栏杆道:“罢!罢!我与你同去!”
这般,二人蒙了头脸,只露一双眼,后头跟着张锐和一干太监,一同骑马出了南昌城,往鄱阳湖去了。
江彬身下疼得厉害,却咬牙忍着,正德皇帝小心观察他的脸色,故意放慢些。
半路,有小兵来报说,人已抓到,在鄱阳湖西边的王家渡,江彬未听完便拍马朝着王家渡去了。
远远的,便见了渡口处密密麻麻地围了好些个人马,都举了火把伫立着,还有人在马上喊话。那声音,被风吹得有些飘渺,但江彬却认出那为首的是王勋。
一片流云遮了月色,江彬皱了皱眉勒住缰绳,正德皇帝已带着张锐等人赶到,将火把递给江彬。风有些大,江彬耐着性子按辔徐行,近了才见那围着的一群,无一例外地举着鸟铳、快枪、弓弩等,只对着中间那人。
这该是插翅难逃了。
江彬还未看清被围之人的容貌,头顶那流云却已散去。
月色下,就见巴掌大的数十只蛾子,绕在那人周遭。奇的是,不远处的渡口边,也飞舞着零星几只。
江彬顺着望去,隐隐见那水里浮着一团什么。
此时乔宇已过来了,下马朝正德皇帝一跪,瞥了眼马上只扭头看水面的江彬,低低道了句什么。
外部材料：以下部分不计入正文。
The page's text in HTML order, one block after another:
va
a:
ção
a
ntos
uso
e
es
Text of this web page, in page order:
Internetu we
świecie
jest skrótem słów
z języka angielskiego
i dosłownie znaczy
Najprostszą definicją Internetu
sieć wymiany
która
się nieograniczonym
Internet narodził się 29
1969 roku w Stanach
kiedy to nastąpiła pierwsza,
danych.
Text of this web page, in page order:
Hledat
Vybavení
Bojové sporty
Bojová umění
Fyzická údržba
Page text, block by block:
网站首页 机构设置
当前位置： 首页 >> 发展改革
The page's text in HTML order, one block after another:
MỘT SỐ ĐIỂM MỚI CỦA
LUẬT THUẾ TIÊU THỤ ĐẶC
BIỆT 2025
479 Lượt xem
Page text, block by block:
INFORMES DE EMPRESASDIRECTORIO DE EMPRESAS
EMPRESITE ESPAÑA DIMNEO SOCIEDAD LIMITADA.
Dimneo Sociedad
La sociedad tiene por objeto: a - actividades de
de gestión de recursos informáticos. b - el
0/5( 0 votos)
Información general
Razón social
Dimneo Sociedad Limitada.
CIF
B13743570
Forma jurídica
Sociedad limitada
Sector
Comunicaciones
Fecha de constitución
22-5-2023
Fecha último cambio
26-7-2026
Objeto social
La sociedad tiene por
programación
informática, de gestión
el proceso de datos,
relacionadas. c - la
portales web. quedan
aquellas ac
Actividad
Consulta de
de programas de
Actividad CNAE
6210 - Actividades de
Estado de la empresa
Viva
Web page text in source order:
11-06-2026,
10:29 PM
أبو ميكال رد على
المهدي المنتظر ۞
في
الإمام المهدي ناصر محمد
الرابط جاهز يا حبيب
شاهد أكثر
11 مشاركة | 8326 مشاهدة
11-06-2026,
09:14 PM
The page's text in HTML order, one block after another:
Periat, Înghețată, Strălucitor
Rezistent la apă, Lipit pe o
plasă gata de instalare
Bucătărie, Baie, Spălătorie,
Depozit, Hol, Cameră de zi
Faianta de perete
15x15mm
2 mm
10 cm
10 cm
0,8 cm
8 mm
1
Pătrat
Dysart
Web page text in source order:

江彬猛地回过头来,见了鬼般瞪乔宇片刻,旋即调转马头就往湖边去了。
渐渐近了,终是看得分明。
那浮着的一团,是他月白色的袍。
他的发髻散了,丝丝缕缕,舞在水中,宛若亘古不化的情思。
被泡得略微浮肿的苍白的脸上,一双半睁的眼,静静望着天际。
晓看天色暮看云,行也思君,坐也思君。
却只落了个,魂消梦断。
那些个蛾子,循着香,依依不舍地舞着。翅上荧斑,宛若一对眼,望着,叹着,只道他痴情薄命。
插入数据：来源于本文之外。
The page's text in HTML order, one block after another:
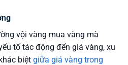
vội vàng mua vàng mà
tố tác động đến giá vàng, xu
biệt giữa giá vàng trong
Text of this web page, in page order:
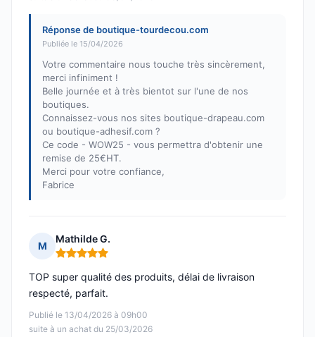
Réponse de boutique-tourdecou.com
Publiée le 15/04/2026
Votre commentaire nous touche très sincèrement,
merci infiniment !
Belle journée et à très bientot sur l'une de nos
boutiques.
Connaissez-vous nos sites boutique-drapeau.com
ou boutique-adhesif.com ?
Ce code - WOW25 - vous permettra d'obtenir une
remise de 25€HT.
Merci pour votre confiance,
Fabrice
M
Mathilde G.
Note : 5 sur 5
Publié le 13/04/2026 à 09h00
suite à un achat du 25/03/2026
TOP super qualité des produits, délai de livraison
respecté, parfait.
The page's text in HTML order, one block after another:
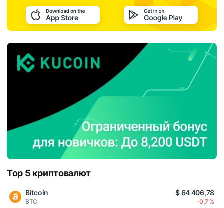
Top 5 криптовалют
Bitcoin
BTC
$ 64 406,78
-0,7 %
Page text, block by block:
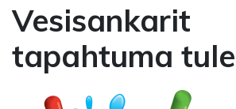
Vesisankarit
tapahtuma
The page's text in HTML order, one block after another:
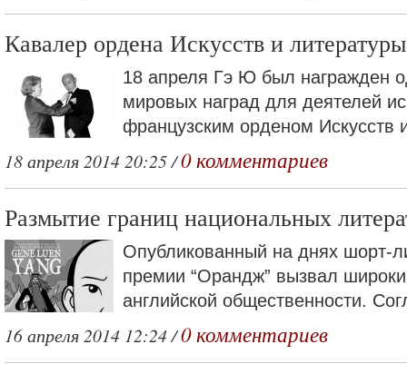
Кавалер ордена Искусств и
18 апреля Гэ Ю был награжден
мировых наград для деятелей
французским орденом Искусств
18 апреля 2014 20:25 /0 комментариев
Размытие границ национальных
Опубликованный на днях шорт-
премии “Орандж” вызвал
английской общественности.
16 апреля 2014 12:24 /0 комментариев
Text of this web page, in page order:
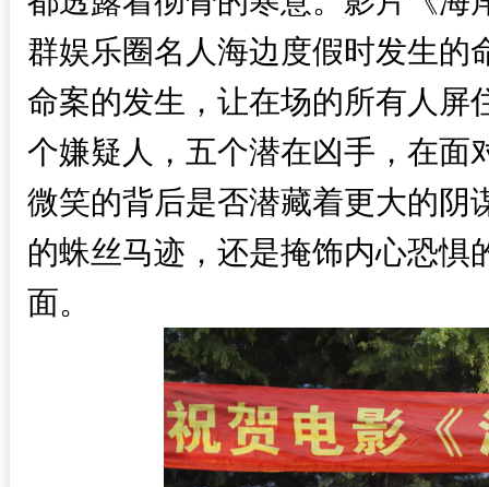
群娱乐圈名人海边度假时发生的
命案的发生，让在场的所有人屏
个嫌疑人，五个潜在凶手，在面
微笑的背后是否潜藏着更大的阴
的蛛丝马迹，还是掩饰内心恐惧
面。
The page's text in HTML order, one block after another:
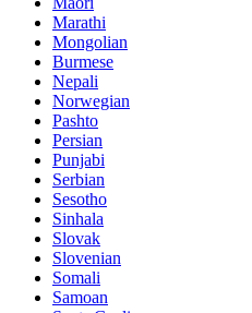
Marathi
Mongolian
Burmese
Nepali
Norwegian
Pashto
Persian
Punjabi
Serbian
Sesotho
Sinhala
Slovak
Slovenian
Somali
Samoan
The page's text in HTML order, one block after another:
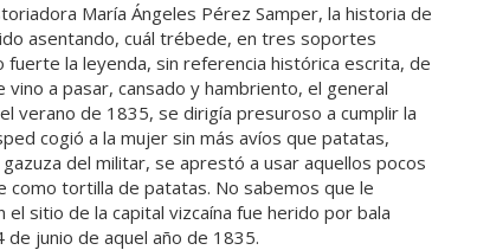
María Ángeles Pérez Samper, la historia de
asentando, cuál trébede, en tres soportes
la leyenda, sin referencia histórica escrita, de
a pasar, cansado y hambriento, el general
verano de 1835, se dirigía presuroso a cumplir la
cogió a la mujer sin más avíos que patatas,
del militar, se aprestó a usar aquellos pocos
como tortilla de patatas. No sabemos que le
sitio de la capital vizcaína fue herido por bala
junio de aquel año de 1835.
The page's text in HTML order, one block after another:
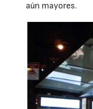
aún mayores.
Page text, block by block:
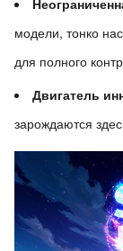
модели, тонко
для полного
Двигатель
зарождаются
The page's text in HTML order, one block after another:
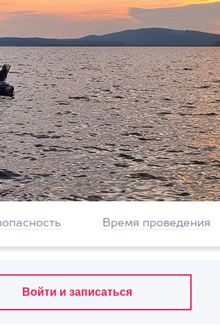
Время проведения
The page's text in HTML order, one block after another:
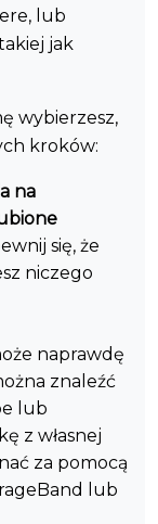
lub
jak
wybierzesz,
kroków:
na
się, że
niczego
naprawdę
znaleźć
lub
z własnej
za pomocą
lub
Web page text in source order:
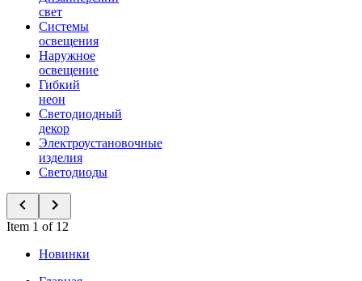
свет
Системы
освещения
Наружное
освещение
Гибкий
неон
Светодиодный
декор
Электроустановочные
изделия
Светодиоды
Item 1 of 12
Новинки
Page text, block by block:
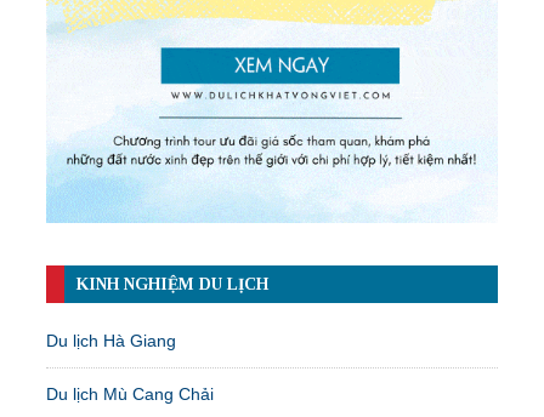
KINH NGHIỆM DU LỊCH
Du lịch Hà Giang
Du lịch Mù Cang Chải
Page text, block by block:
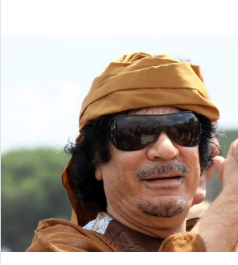
ي
د
ا
إ
ل
ك
ت
ر
و
ن
ي
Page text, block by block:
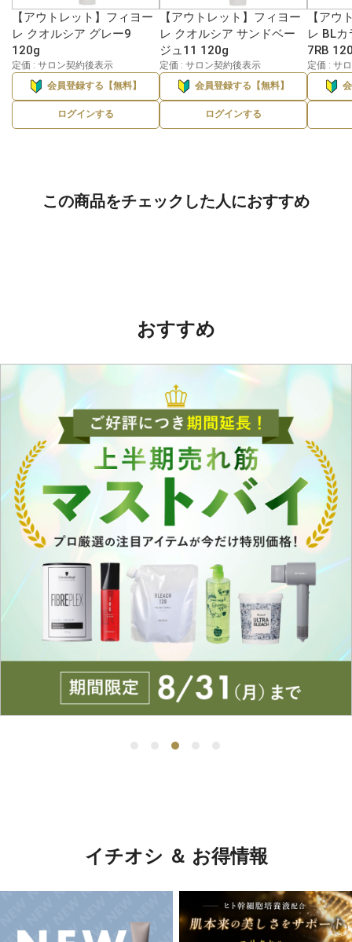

一只手伸过来,将他颤抖的手握在掌心,轻声道一句:“别看了……”
江彬甩开正德皇帝的手,策马往另一处去了。
满腔的悲愤,都化作淬了毒的恨意。
是谁?究竟是谁?
这活该千刀万剐的祸根!死不足惜!
“躲开!”江彬马不停蹄地冲进包围圈里,在惊呼声中勒住缰绳。
那罪魁祸首一袭素色道袍,背对着江彬,负手而立。数十只蛾子,绕着他飞得起劲,他却只旁若无人地望着湖面,仿若那里暗藏着什么玄机。
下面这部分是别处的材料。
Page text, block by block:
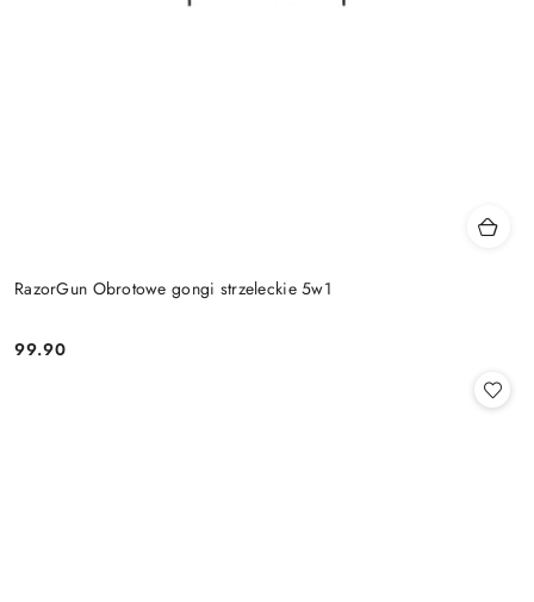
RazorGun Obrotowe gongi strzeleckie 5w1
Cena:
99.90
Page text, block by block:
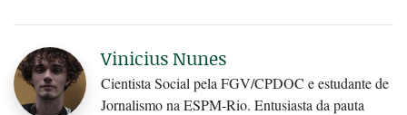
Vinicius Nunes
Cientista Social pela FGV/CPDOC e estudante de
Jornalismo na ESPM-Rio. Entusiasta da pauta
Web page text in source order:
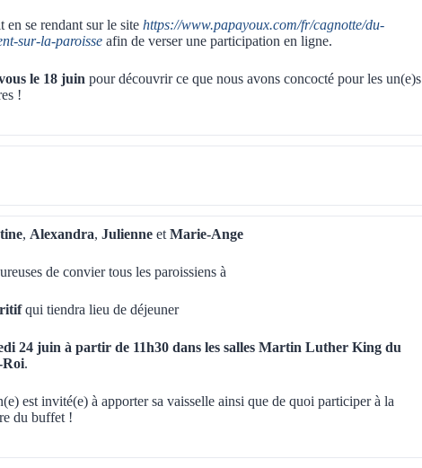
se rendant sur le site https://www.papayoux.com/fr/cagnotte/du-
sur-la-paroisse afin de verser une participation en ligne.
le 18 juin pour découvrir ce que nous avons concocté pour les un(e)s
!
, Alexandra, Julienne et Marie-Ange
de convier tous les paroissiens à
qui tiendra lieu de déjeuner
24 juin à partir de 11h30 dans les salles Martin Luther King du
.
est invité(e) à apporter sa vaisselle ainsi que de quoi participer à la
du buffet !
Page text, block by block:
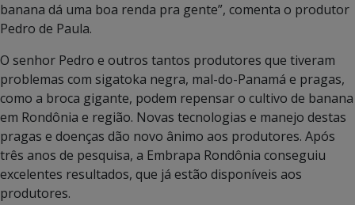
banana dá uma boa renda pra gente”, comenta o produtor
Pedro de Paula.
O senhor Pedro e outros tantos produtores que tiveram
problemas com sigatoka negra, mal-do-Panamá e pragas,
como a broca gigante, podem repensar o cultivo de banana
em Rondônia e região. Novas tecnologias e manejo destas
pragas e doenças dão novo ânimo aos produtores. Após
três anos de pesquisa, a Embrapa Rondônia conseguiu
excelentes resultados, que já estão disponíveis aos
produtores.
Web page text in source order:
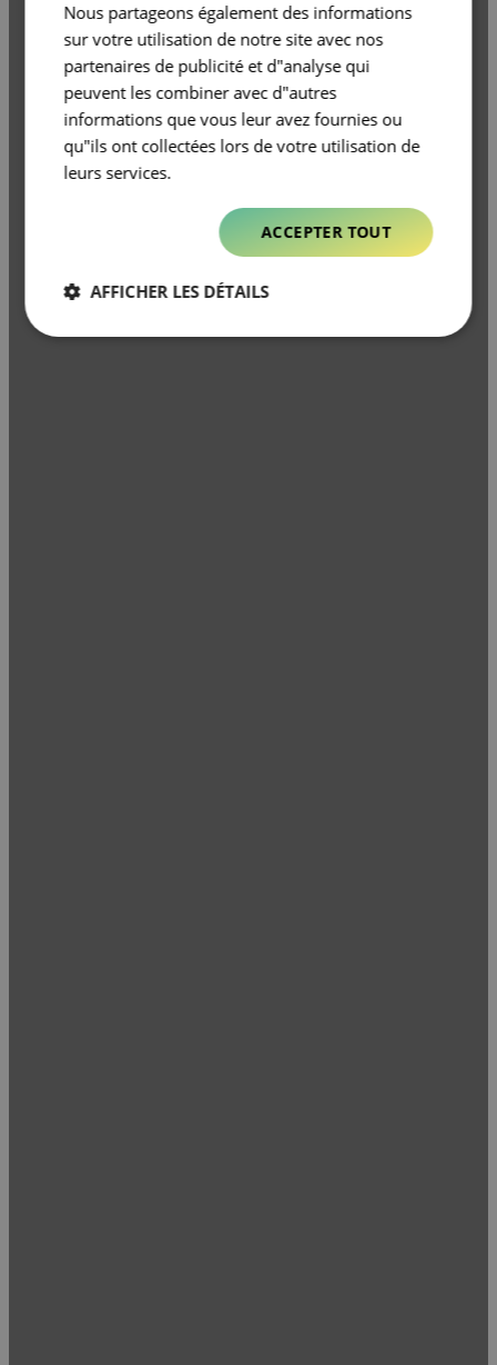
Nous partageons également des informations
sur votre utilisation de notre site avec nos
partenaires de publicité et d"analyse qui
peuvent les combiner avec d"autres
informations que vous leur avez fournies ou
qu"ils ont collectées lors de votre utilisation de
leurs services.
ACCEPTER TOUT
AFFICHER LES DÉTAILS
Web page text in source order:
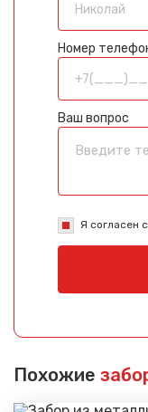
Номер
Ваш вопрос
Я согласен с
Похожие

“文宜!”王勋骑着马过来,按了按江彬肩膀,示意他稍安勿躁,旋即又想对那人喊话,却见他缓缓回过身来。
江彬猛地拽紧了缰绳,嘴唇微微颤抖着,却吐不出只字片语。
那一瞬,他看见了院里的老槐、老旧的书卷、残破的棋盘、碧绿的粽叶……
依稀年少,躺在那人怀里,看漫天星斗,听他道神仙故事。
那一年,邓伯的妻女尚在,来求他题春联。邻里街坊起哄,要他左右开弓。写罢,便有个自京城来的算命先生道,这左手一蹴而就的一联,蚕头燕尾、行云流水,竟像极了太子太师杨廷和的墨迹。
那一日,梅花间,那位高权重的阁臣,折枝写就的,可不就是那春联为首一个“梅”字?
命之修短,实由所值,受气结胎,各有星宿。
江彬望着月下的江梓卿,想起汤禾的那幅画,当真是造化弄人。